Collected data:
++++++++++
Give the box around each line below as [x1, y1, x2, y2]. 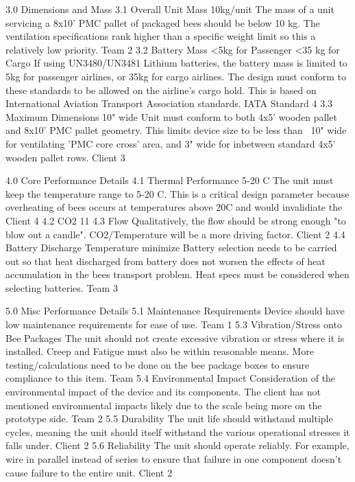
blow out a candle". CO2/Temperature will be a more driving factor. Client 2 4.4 [5, 227, 345, 241]
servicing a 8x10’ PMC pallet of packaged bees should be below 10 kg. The [5, 15, 320, 30]
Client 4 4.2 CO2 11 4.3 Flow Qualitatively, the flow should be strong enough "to [5, 213, 346, 227]
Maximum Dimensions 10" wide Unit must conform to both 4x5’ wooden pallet [5, 109, 338, 124]
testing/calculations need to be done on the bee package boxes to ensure [5, 357, 310, 371]
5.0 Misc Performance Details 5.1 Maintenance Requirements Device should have [5, 303, 345, 318]
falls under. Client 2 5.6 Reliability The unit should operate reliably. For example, [5, 438, 350, 452]
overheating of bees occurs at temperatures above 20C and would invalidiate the [5, 200, 343, 214]
++++++++++
What this task involves: From the records above, copy each line where the word "should" can be found.

Your response:
servicing a 8x10’ PMC pallet of packaged bees should be below 10 kg. The [5, 15, 320, 30]
Client 4 4.2 CO2 11 4.3 Flow Qualitatively, the flow should be strong enough "to [5, 213, 346, 227]
5.0 Misc Performance Details 5.1 Maintenance Requirements Device should have [5, 303, 345, 318]
falls under. Client 2 5.6 Reliability The unit should operate reliably. For example, [5, 438, 350, 452]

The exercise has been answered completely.